HOW TO COMPLETE THIS TASK
Copy word for word each line from the one that has "ように，ハッシュ関数によって算出されたIDに基づいてノードとコンテンツを (6, 163, 394, 180)" to the last line of the records, with no other lines.

—————

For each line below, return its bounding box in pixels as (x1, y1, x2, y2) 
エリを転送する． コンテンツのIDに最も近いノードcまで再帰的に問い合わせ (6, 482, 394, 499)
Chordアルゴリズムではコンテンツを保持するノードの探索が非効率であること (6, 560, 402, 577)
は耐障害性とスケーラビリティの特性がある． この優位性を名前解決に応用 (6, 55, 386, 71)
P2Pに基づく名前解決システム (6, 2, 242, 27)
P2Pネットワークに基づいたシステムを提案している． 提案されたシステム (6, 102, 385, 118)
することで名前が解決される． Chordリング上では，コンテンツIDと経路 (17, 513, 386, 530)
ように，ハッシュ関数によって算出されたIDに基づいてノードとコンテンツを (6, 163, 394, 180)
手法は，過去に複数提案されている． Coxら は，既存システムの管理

—————

RESPONSE BELOW
ように，ハッシュ関数によって算出されたIDに基づいてノードとコンテンツを (6, 163, 394, 180)
手法は，過去に複数提案されている． Coxら は，既存システムの管理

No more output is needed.